Re: [PATCH] nvme: fix handling single range discard request

Ming Lei <ming.lei@xxxxxxxxxx> · Sat, 4 Mar 2023 18:22:51 +0800

On Sat, Mar 04, 2023 at 09:00:28AM +0100, Hannes Reinecke wrote:
> On 3/4/23 00:13, Ming Lei wrote:
> > When investigating one customer report on warning in nvme_setup_discard,
> > we observed the controller(nvme/tcp) actually exposes
> > queue_max_discard_segments(req->q) == 1.
> > 
> > Obviously the current code can't handle this situation, since contiguity
> > merge like normal RW request is taken.
> > 
> > Fix the issue by building range from request sector/nr_sectors directly.
> > 
> > Fixes: b35ba01ea697 ("nvme: support ranged discard requests")
> > Signed-off-by: Ming Lei <ming.lei@xxxxxxxxxx>
> > ---
> >   drivers/nvme/host/core.c | 28 +++++++++++++++++++---------
> >   1 file changed, 19 insertions(+), 9 deletions(-)
> > 
> > diff --git a/drivers/nvme/host/core.c b/drivers/nvme/host/core.c
> > index c2730b116dc6..d4be525f8100 100644
> > --- a/drivers/nvme/host/core.c
> > +++ b/drivers/nvme/host/core.c
> > @@ -781,16 +781,26 @@ static blk_status_t nvme_setup_discard(struct nvme_ns *ns, struct request *req,
> >   		range = page_address(ns->ctrl->discard_page);
> >   	}
> > -	__rq_for_each_bio(bio, req) {
> > -		u64 slba = nvme_sect_to_lba(ns, bio->bi_iter.bi_sector);
> > -		u32 nlb = bio->bi_iter.bi_size >> ns->lba_shift;
> > -
> > -		if (n < segments) {
> > -			range[n].cattr = cpu_to_le32(0);
> > -			range[n].nlb = cpu_to_le32(nlb);
> > -			range[n].slba = cpu_to_le64(slba);
> > +	if (queue_max_discard_segments(req->q) == 1) {
> > +		u64 slba = nvme_sect_to_lba(ns, blk_rq_pos(req));
> > +		u32 nlb = blk_rq_sectors(req) >> (ns->lba_shift - 9);
> > +
> > +		range[0].cattr = cpu_to_le32(0);
> > +		range[0].nlb = cpu_to_le32(nlb);
> > +		range[0].slba = cpu_to_le64(slba);
> > +		n = 1;
> > +	} else { > +		__rq_for_each_bio(bio, req) {
> > +			u64 slba = nvme_sect_to_lba(ns, bio->bi_iter.bi_sector);
> > +			u32 nlb = bio->bi_iter.bi_size >> ns->lba_shift;
> > +
> > +			if (n < segments) {
> > +				range[n].cattr = cpu_to_le32(0);
> > +				range[n].nlb = cpu_to_le32(nlb);
> > +				range[n].slba = cpu_to_le64(slba);
> > +			}
> > +			n++;
> >   		}
> > -		n++;
> >   	}
> >   	if (WARN_ON_ONCE(n != segments)) {
> Now _that_ is odd.
> Looks like 'req' is not formatted according to the 'max_discard_sectors'
> setting.
> But if that's the case, then this 'fix' would fail whenever
> 'max_discard_sectors' < 'max_hw_sectors', right?

No, it isn't the case.

> Shouldn't we rather modify the merge algorithm to check for
> max_discard_sectors for DISCARD requests, such that we never _have_
> mis-matched requests and this patch would be pointless?

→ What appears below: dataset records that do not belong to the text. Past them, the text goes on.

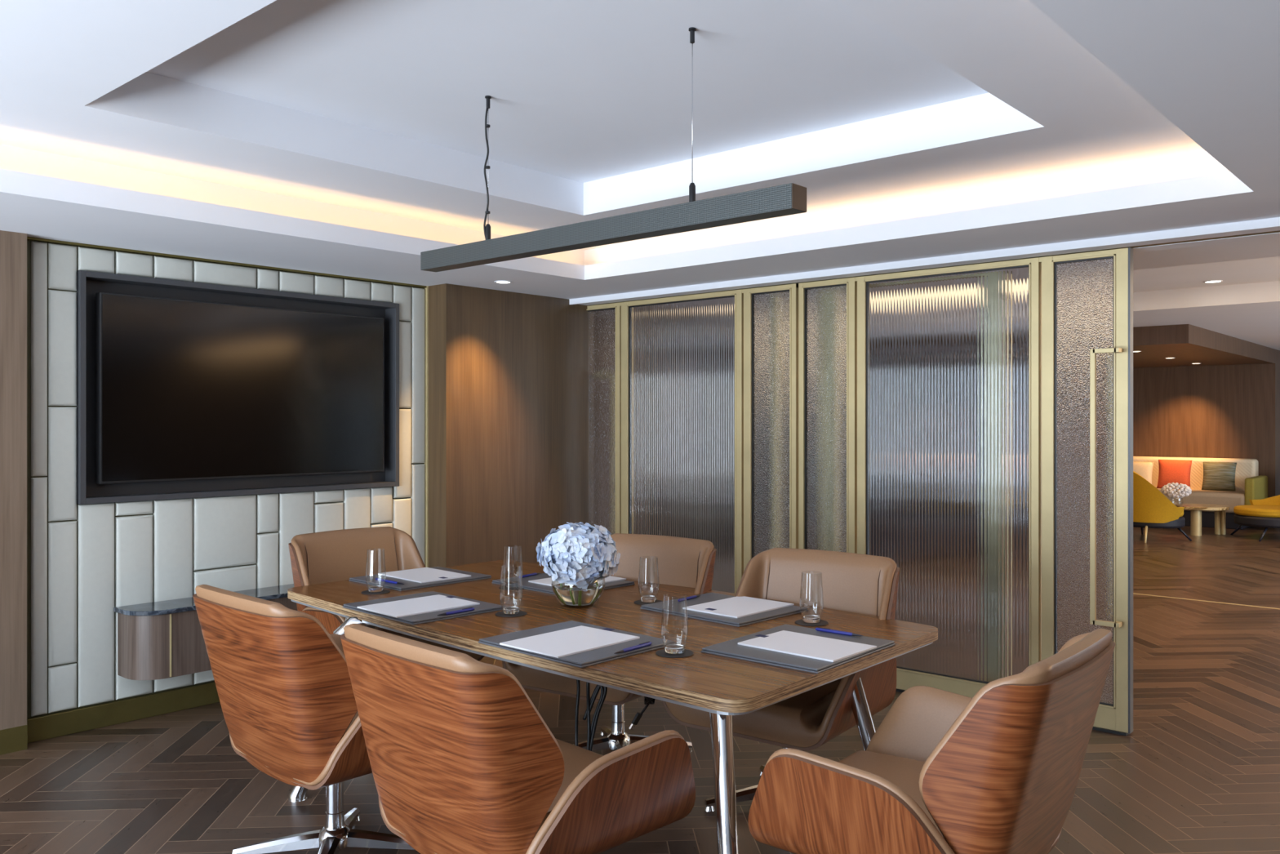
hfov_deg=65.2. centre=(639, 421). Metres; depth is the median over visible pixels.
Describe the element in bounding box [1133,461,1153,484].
throw cushion
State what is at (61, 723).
baseboard
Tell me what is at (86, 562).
wall
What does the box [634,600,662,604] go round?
coaster
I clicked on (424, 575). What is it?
notepad
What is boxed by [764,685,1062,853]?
seat cushion
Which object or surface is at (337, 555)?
chair back
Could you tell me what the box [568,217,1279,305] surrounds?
trim
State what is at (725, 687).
conference table
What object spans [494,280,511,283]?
recessed light
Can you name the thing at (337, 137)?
ceiling
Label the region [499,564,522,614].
water tumbler
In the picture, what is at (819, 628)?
ballpoint pen
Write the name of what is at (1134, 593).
trim
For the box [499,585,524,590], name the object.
coaster
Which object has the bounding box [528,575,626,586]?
notepad
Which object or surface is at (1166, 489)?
flower vase
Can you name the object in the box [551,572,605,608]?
glass vase
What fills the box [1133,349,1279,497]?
wall
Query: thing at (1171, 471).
throw cushion
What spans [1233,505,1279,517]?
seat cushion
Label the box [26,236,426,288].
trim
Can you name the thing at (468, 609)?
ballpoint pen
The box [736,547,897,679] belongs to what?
chair backrest
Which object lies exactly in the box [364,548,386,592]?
water tumbler
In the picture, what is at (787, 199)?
pendant lamp
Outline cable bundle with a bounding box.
[574,679,607,751]
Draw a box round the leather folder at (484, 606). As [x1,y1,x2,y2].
[342,591,505,625]
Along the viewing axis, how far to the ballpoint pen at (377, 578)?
4.64 m
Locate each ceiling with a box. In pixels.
[0,0,1279,299]
[1133,237,1279,350]
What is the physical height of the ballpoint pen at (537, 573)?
0.014 m
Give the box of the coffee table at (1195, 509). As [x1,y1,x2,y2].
[1173,503,1229,535]
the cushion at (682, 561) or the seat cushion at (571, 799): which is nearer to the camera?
the seat cushion at (571, 799)
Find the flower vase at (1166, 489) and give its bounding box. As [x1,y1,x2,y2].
[1160,482,1191,506]
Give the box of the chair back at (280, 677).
[195,584,357,744]
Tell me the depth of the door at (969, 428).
5.27 m
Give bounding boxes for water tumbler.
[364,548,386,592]
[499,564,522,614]
[502,546,523,587]
[638,555,659,602]
[661,595,688,654]
[800,570,823,623]
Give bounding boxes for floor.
[0,525,1279,853]
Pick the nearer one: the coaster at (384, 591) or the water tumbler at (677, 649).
the water tumbler at (677, 649)
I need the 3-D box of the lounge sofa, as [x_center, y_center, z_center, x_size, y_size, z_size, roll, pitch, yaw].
[7.764,1.020,15.115,2.800,0.960,1.030,0,0,41]
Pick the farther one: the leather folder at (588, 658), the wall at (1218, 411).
the wall at (1218, 411)
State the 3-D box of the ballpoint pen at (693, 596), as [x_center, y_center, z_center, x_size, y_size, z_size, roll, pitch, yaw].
[0.209,0.739,4.206,0.012,0.014,0.163,0,0,37]
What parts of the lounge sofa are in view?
seat, arm
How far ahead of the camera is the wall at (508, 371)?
6.58 m
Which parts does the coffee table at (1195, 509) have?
leg, leg, leg
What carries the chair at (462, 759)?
on the floor
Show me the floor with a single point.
(1197, 771)
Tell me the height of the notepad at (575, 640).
0.007 m
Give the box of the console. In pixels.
[114,583,297,679]
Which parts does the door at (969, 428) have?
pebbled pane, fluted pane, pebbled pane, pull handle
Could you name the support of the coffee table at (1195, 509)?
on the floor
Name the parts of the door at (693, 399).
pebbled pane, fluted pane, pebbled pane
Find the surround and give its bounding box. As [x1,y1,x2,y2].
[76,270,399,504]
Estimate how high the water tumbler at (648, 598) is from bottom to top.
0.188 m
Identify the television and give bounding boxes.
[95,292,383,484]
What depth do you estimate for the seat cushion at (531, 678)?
4.21 m
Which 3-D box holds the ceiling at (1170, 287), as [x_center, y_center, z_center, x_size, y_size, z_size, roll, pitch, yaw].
[5.552,-1.100,11.331,12.300,0.400,13.670,0,0,41]
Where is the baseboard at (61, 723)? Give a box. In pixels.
[0,681,219,755]
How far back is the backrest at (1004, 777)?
2.30 m
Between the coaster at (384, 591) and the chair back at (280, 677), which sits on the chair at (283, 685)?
the chair back at (280, 677)
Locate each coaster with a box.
[361,589,390,595]
[495,610,527,617]
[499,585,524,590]
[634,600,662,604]
[655,648,693,657]
[795,618,828,626]
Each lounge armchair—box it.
[1133,471,1191,542]
[1230,494,1279,541]
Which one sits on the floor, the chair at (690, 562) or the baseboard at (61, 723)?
the chair at (690, 562)
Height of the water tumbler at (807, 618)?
0.188 m
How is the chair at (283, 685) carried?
on the floor
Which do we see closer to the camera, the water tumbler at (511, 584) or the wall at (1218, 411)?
the water tumbler at (511, 584)
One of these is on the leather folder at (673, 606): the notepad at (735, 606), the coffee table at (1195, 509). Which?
the notepad at (735, 606)
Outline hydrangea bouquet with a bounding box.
[535,521,620,589]
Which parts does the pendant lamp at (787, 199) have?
power cord
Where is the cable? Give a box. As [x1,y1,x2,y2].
[629,696,655,729]
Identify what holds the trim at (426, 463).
attached to the wall at (86, 562)
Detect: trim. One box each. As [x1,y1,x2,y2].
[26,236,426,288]
[423,285,428,567]
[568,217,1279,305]
[895,688,1128,735]
[1133,593,1279,608]
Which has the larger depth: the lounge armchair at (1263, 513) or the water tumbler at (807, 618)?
the lounge armchair at (1263, 513)
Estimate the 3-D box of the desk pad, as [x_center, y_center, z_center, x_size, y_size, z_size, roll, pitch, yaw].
[0.536,0.753,3.355,0.440,0.014,0.516,0,0,40]
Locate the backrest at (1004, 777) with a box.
[918,628,1112,852]
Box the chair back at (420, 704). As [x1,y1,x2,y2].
[343,623,564,768]
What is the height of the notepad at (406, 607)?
0.007 m
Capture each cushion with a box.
[379,729,684,853]
[505,661,630,702]
[610,533,714,594]
[665,674,851,746]
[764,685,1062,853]
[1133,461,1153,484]
[1156,459,1191,488]
[1201,462,1236,491]
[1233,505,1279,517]
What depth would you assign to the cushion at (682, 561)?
4.70 m
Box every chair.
[192,584,414,853]
[288,526,484,661]
[340,623,695,853]
[503,533,716,751]
[662,547,899,812]
[748,628,1115,853]
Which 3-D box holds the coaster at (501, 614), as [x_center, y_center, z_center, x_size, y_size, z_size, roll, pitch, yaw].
[-0.509,0.758,3.954,0.125,0.004,0.125,0,0,41]
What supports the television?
attached to the surround
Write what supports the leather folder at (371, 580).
on the conference table at (725, 687)
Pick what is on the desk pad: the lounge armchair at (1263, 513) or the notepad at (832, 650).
the notepad at (832, 650)
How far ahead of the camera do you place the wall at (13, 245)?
4.55 m
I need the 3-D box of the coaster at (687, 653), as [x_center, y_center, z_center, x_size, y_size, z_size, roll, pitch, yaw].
[0.114,0.758,3.281,0.125,0.004,0.125,0,0,41]
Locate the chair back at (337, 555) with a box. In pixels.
[291,526,424,585]
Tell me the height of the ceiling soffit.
0.206 m
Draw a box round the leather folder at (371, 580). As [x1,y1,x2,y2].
[348,566,491,591]
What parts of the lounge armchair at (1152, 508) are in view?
leg, seat, leg
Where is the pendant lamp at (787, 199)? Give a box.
[420,26,806,271]
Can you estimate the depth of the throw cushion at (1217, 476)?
14.56 m
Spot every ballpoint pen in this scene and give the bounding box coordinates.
[375,577,404,584]
[437,607,474,615]
[518,572,541,577]
[613,640,651,653]
[677,595,700,601]
[815,626,862,636]
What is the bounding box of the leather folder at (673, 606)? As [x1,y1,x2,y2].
[640,592,808,626]
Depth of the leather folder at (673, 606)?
3.94 m
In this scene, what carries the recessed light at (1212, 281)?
in the ceiling at (1170, 287)
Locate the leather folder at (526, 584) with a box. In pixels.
[491,573,635,595]
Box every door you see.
[586,283,798,593]
[798,247,1133,733]
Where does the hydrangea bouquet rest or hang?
in the glass vase at (576, 597)
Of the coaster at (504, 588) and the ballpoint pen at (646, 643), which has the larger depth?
the coaster at (504, 588)
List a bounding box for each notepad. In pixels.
[357,594,479,617]
[377,567,471,582]
[499,625,639,657]
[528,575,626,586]
[682,595,794,617]
[737,630,876,662]
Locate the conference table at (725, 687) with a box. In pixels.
[287,560,937,853]
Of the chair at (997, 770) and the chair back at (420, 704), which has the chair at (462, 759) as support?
the chair back at (420, 704)
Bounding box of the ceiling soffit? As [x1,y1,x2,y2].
[1133,324,1275,368]
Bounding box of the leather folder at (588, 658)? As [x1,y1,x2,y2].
[478,620,675,667]
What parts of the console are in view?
door trim
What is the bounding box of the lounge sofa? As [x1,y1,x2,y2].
[1133,456,1267,529]
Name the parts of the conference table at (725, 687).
leg, edge rail, leg, leg
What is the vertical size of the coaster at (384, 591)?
0.004 m
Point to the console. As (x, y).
(162, 639)
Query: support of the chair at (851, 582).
on the floor
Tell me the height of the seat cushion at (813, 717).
0.312 m
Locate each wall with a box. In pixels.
[0,230,26,729]
[26,240,425,718]
[428,283,588,567]
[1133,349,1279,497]
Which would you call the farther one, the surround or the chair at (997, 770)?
the surround
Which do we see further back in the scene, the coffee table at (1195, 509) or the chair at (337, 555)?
the coffee table at (1195, 509)
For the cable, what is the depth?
3.20 m
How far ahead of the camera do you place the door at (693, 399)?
6.52 m
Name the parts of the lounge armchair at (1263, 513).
leg, seat, leg
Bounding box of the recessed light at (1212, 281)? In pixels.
[1204,280,1222,283]
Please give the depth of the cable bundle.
3.81 m
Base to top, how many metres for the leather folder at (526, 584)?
0.014 m
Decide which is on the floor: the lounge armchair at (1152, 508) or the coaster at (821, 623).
the lounge armchair at (1152, 508)
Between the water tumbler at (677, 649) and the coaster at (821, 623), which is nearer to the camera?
the water tumbler at (677, 649)
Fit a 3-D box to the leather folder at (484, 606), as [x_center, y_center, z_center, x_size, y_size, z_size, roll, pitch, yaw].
[-0.880,0.753,4.076,0.516,0.014,0.440,0,0,44]

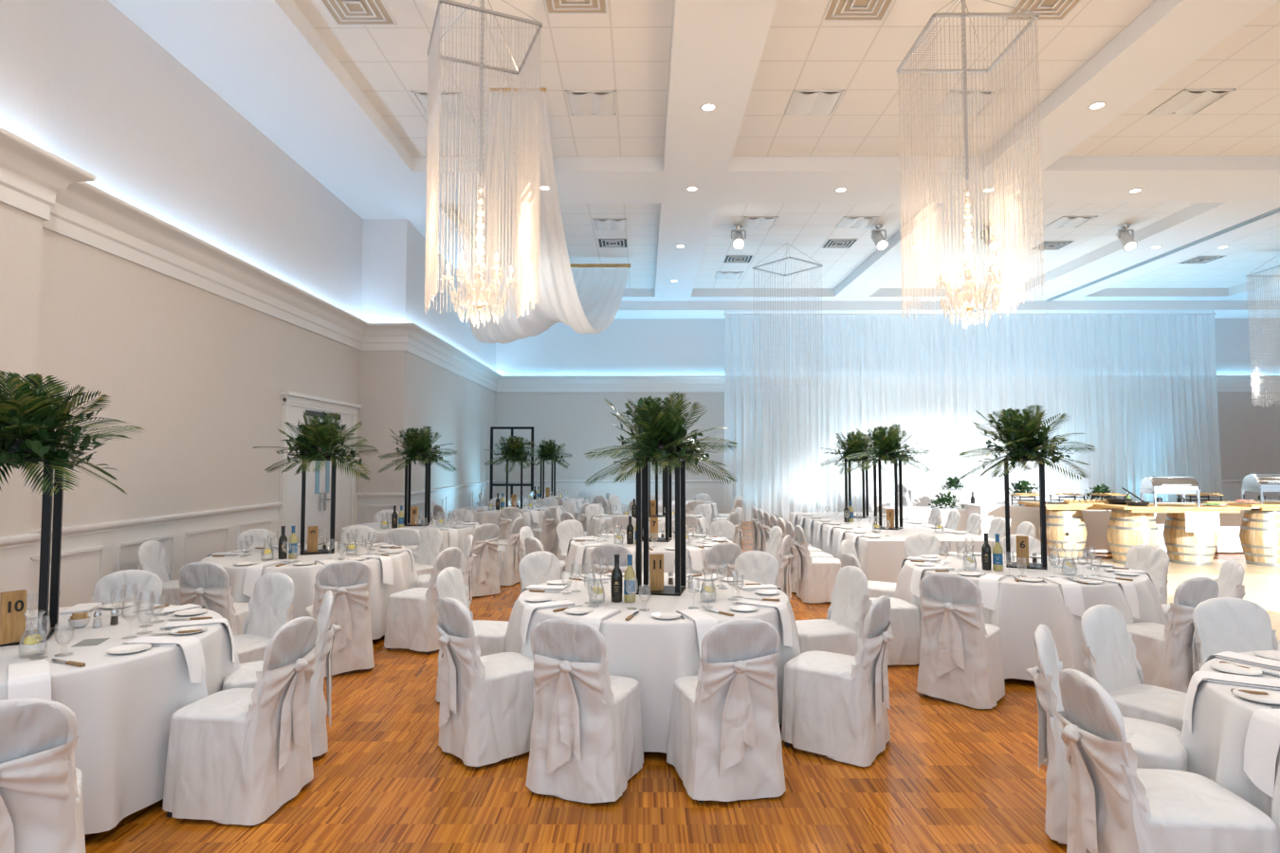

But it is related with discard merge.

If queue_max_discard_segments() is 1, block layer merges discard
request/bios just like normal RW IO.

However, if queue_max_discard_segments() is > 1, block layer simply
'merges' all bios into one request, no matter if the LBA is adjacent
or not, and treat each bio as one discard segment, that is called
multi range discard too.

That is the reason why we have to treat queue_max_discard_segments() == 1
specially, and you can see same handling in virtio_blk.

Thanks,
Ming